An exact retyping of all lines below is the answer; pictures do not belong in it.

# [RECORDS FOR THIS EXERCISE]
++++

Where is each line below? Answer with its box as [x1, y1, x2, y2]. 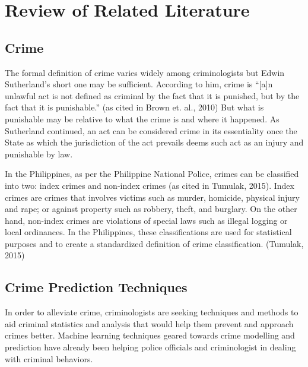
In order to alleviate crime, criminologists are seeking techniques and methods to [5, 306, 299, 318]
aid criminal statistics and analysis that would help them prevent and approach [5, 317, 294, 330]
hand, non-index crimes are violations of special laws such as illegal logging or [5, 214, 288, 226]
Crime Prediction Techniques [5, 278, 188, 296]
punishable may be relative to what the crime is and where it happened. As [5, 112, 280, 125]
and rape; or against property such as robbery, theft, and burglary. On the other [5, 203, 297, 215]
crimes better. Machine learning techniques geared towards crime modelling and [5, 329, 295, 341]
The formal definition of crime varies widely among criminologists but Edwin [5, 66, 285, 78]
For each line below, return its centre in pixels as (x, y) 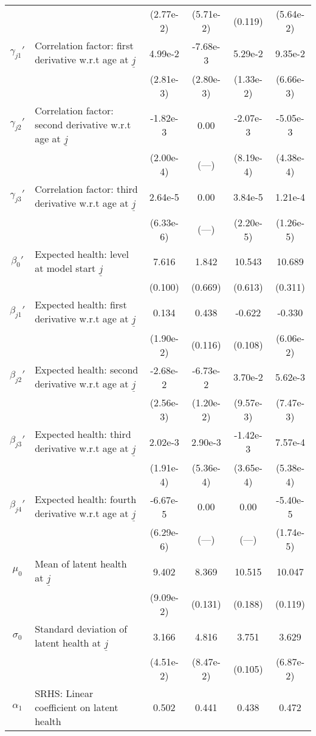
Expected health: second (87, 369)
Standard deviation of (81, 628)
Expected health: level (82, 254)
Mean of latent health (81, 564)
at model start (65, 268)
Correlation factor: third (86, 189)
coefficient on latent (77, 707)
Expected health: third (83, 434)

++++

# [COMPLETED EXERCISE]
Where is each line below? Answer with its box as [x1, y1, x2, y2]. 
In order to alleviate crime, criminologists are seeking techniques and methods to [5, 306, 299, 318]
aid criminal statistics and analysis that would help them prevent and approach [5, 317, 294, 330]
hand, non-index crimes are violations of special laws such as illegal logging or [5, 214, 288, 226]
Crime Prediction Techniques [5, 278, 188, 296]
punishable may be relative to what the crime is and where it happened. As [5, 112, 280, 125]
and rape; or against property such as robbery, theft, and burglary. On the other [5, 203, 297, 215]
crimes better. Machine learning techniques geared towards crime modelling and [5, 329, 295, 341]
The formal definition of crime varies widely among criminologists but Edwin [5, 66, 285, 78]
For each line below, return its centre in pixels as (x, y) 
Expected health: second (87, 369)
Standard deviation of (81, 628)
Expected health: level (82, 254)
Mean of latent health (81, 564)
at model start (65, 268)
Correlation factor: third (86, 189)
coefficient on latent (77, 707)
Expected health: third (83, 434)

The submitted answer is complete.